# new male betta a killer



## mousey (Jan 18, 2005)

got a very small male betta. Put him in the guppy tank and he was good for a few weeks. then I noticed a couple of guppies were missing- one each night. Did a check one night with a flashlight and there was this little betta with a guppy crosswise in his mouth thrashing it around. Managed to get the guppy away from him and get him jarred up for the night. Guppy has recovered except his top fin is missing . Betta now resides alone. He is about 1/2 the size of a normal male but boy does he have a temper.


----------



## funlad3 (Oct 9, 2010)

How do you always manage to have all of the fish problems, Mousey?


----------



## Betta man (Mar 25, 2011)

lol! I've never heard of that! I feel that way sometimes! I feel like that sometimes when I do everything right and it doesn't work!


----------



## mousey (Jan 18, 2005)

I tend to verbalize the problems in the hopes that others may learn from my experiences. I could tell you about the tanks that are doing well if you like.

Ok My big blue betta in the 15 gallon community tank is doing well. he does not disagree with any other fish but prefers to entertain himself by flaring at his reflection. 
My ottos are doing well an are constantly busy. My plants are all doing well and I need to thin them out yet again.My gouramis are getting huge and are peceful in their community tanks.
Colors are developing nicely-- see makes for boring reading and anyone wondering if they are the only ones having problems are not going to learn that things happen in tanks that are unexpected or are potential problems.
male bettas and guppies have usually been ok for me.
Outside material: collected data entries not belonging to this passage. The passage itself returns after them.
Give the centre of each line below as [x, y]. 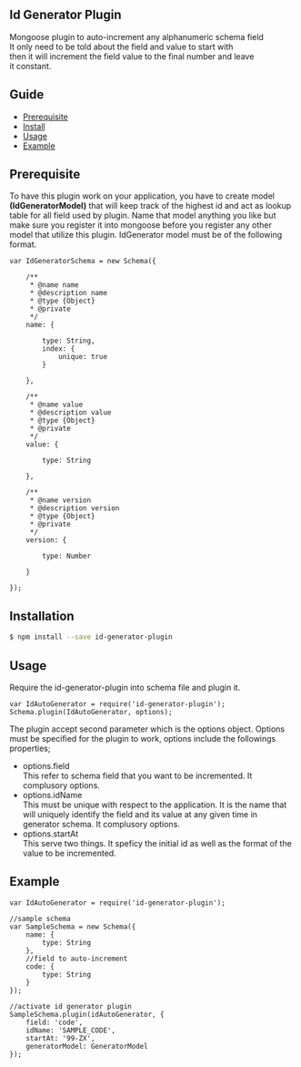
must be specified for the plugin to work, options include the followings [143, 738]
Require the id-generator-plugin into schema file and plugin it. [125, 687]
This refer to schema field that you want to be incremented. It [137, 775]
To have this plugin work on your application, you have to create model [142, 196]
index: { [59, 349]
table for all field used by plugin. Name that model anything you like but [143, 215]
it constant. [30, 66]
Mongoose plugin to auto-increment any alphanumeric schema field [136, 36]
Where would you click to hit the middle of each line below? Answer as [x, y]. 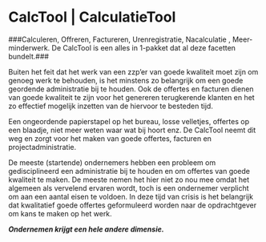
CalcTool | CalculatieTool [92, 17]
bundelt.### [29, 56]
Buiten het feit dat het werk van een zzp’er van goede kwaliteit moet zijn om [133, 71]
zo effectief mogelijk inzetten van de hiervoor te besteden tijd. [111, 106]
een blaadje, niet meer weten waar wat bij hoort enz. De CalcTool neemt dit [132, 130]
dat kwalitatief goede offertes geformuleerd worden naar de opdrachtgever [133, 205]
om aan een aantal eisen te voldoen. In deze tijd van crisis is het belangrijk [131, 196]
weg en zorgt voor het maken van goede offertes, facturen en [110, 138]
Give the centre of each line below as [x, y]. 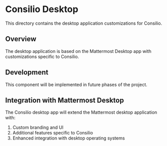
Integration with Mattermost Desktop [65, 100]
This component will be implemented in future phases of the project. [76, 85]
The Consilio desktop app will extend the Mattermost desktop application [81, 112]
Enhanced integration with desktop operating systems [69, 138]
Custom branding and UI [38, 127]
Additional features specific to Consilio [53, 133]
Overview [21, 39]
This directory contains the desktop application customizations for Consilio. [84, 23]
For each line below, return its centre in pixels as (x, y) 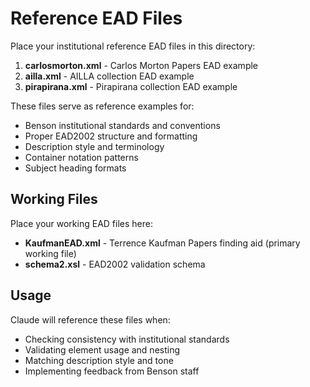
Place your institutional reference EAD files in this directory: (133, 46)
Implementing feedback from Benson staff (112, 371)
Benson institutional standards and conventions (122, 125)
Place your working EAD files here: (81, 223)
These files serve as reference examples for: (102, 106)
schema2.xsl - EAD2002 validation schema (115, 264)
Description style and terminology (94, 146)
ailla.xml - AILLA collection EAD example (109, 76)
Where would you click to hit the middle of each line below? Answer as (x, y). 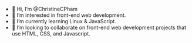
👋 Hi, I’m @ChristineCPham (45, 9)
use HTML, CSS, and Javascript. (51, 34)
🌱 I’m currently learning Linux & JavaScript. (64, 21)
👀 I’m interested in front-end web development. (69, 15)
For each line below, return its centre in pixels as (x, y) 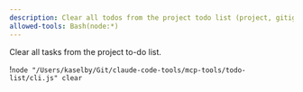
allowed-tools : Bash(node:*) (64, 26)
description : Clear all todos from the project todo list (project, (141, 18)
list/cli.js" (34, 78)
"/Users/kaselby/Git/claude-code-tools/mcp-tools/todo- (138, 70)
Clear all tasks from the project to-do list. (86, 51)
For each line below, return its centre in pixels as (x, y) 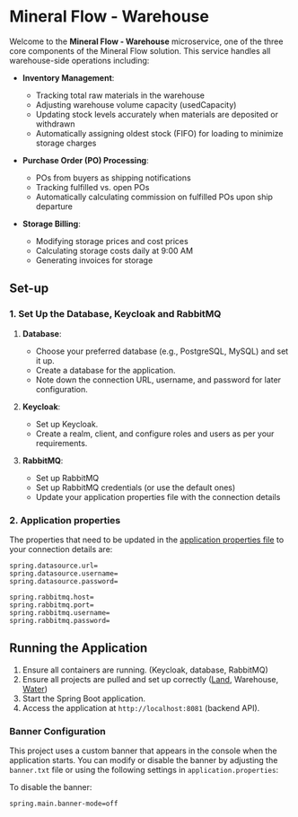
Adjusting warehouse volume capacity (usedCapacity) (136, 104)
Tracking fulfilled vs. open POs (92, 187)
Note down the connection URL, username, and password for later (158, 380)
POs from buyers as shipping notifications (113, 178)
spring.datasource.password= (64, 581)
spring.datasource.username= (64, 573)
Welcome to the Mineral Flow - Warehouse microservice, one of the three (146, 41)
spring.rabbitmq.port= (52, 605)
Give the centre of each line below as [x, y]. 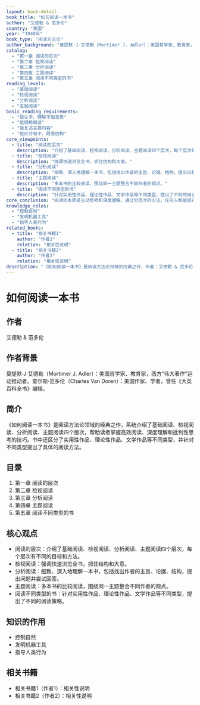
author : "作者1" [36, 239]
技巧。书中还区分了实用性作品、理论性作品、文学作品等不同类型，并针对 [105, 440]
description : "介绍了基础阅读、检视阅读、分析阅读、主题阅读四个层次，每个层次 [104, 150]
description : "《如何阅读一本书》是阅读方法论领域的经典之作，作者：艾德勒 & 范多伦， [102, 267]
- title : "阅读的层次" [37, 145]
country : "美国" [25, 28]
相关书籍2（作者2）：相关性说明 [53, 695]
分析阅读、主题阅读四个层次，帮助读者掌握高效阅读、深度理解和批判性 [102, 432]
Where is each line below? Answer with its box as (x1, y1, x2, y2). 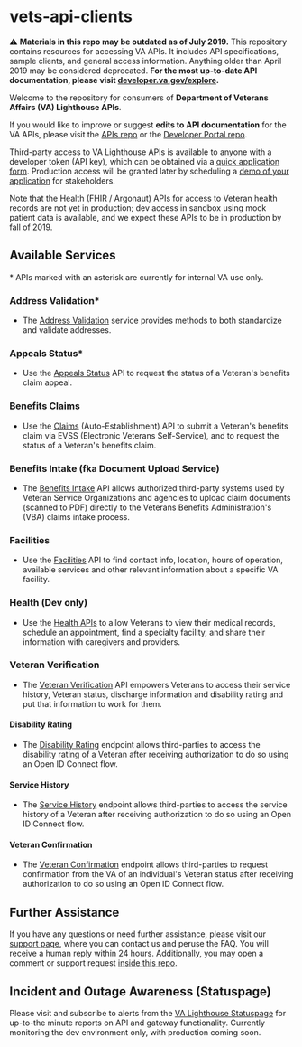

This betta ids different, so the potential is there for others to learn that some bettas are killers.


----------



## funlad3 (Oct 9, 2010)

Oh, I see!


----------



## Betta man (Mar 25, 2011)

Yeah, If I had a success story, I'd share it.


----------



## Toshogu (Apr 24, 2009)

lol mousy been a long while. yes, you do run into problems alot =)


----------



## Obsidian (May 20, 2007)

I think that guppies would be a poor choice of tank mate as they tend to have more flowing fins, which to the betta says "opponent."

Watch out for the little things, they bite your toes and take you down!


----------



## mousey (Jan 18, 2005)

he is not much better with anything else either. Platies are out as are tetras. he is just a nasty little sod. Good thing all the other bettas i have are tolerant of tank mates.


----------